U.S. Sen. Ted Cruz indicated Wednesday that he was prepared to filibuster one of Congress’ largest pieces of legislation if his colleagues attached a reauthorization for the Export-Import Bank to it.

Joined by Dave McIntosh (left), the president of the Washington, D.C-based Club for Growth, and U.S. Rep. Bill Flores, R-Bry…

WASHINGTON – U.S. Sen. Ted Cruz could have another filibuster coming. 

The Texas Republican and 2016 presidential candidate indicated Wednesday that he was prepared to filibuster one of Congress’ largest pieces of legislation if his colleagues attached a reauthorization for the Export-Import Bank to it.

“I am willing to use any and all procedural tools to stop this corporate welfare, this corruption from being propagated,” Cruz said at a news conference in front of the U.S. Capitol. 

The Ex-Im Bank, a federal government agency, uses loan guarantees, insurance and other support to help American companies do business abroad. The agency is small in comparison with the rest of the federal government. But it is a lightning rod in conservative politics, serving as the current battleground between limited government groups and business interests, like the U.S. Chamber of Commerce.

Ex-Im advocates say the bank aides small businesses and helps the U.S. compete internationally because other countries have similar, if not larger, equivalents of the agency.  

But Cruz and allies like U.S. Reps. Bill Flores, R-Bryan, and Jeb Hensarling, R-Dallas, argue that the bank is a manifestation of big business “crony capitalism.”

The Ex-Im’s charter expired on June 30 without congressional reauthorization. But speculation circulated within congressional circles that its reauthorization would be attached to the upcoming highway bill, a massive piece of legislation that would fund federal transportation infrastructure programs for the next six months. The logic is that the Ex-Im would be a small part of a massive bill that would be difficult to vote against. 

"The Export-Import Bank is a classic example of cronyism," Cruz said Wednesday. "It is a classic example of corporate welfare." 

The expiration of the Export-Import Bank’s charter did not mean the immediate demise of the agency.
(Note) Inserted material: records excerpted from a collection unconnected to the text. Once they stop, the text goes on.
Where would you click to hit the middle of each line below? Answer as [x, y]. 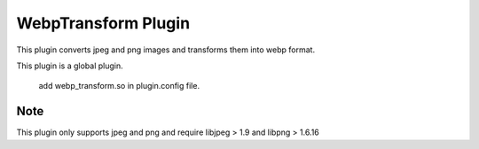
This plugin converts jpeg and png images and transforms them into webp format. [165, 50]
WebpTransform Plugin [103, 23]
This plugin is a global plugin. [70, 66]
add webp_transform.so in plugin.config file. [119, 86]

It is expected to take years to fully unwind the bank if no reauthorization comes.

It remains to be seen whether Cruz’s Senate colleagues would have the votes to shut down a would-be filibuster over the highway bill.

But it is sure to give Cruz attention as he heads into the Republican Party’s first presidential debate in early August. His 21-hour filibuster targeting the federal Affordable Care Act propelled him into the national spotlight.

Cruz was also asked on Wednesday about reports he is to meet with fellow Republican presidential candidate Donald Trump, reports that Trump had confirmed. Cruz declined to answer the questions.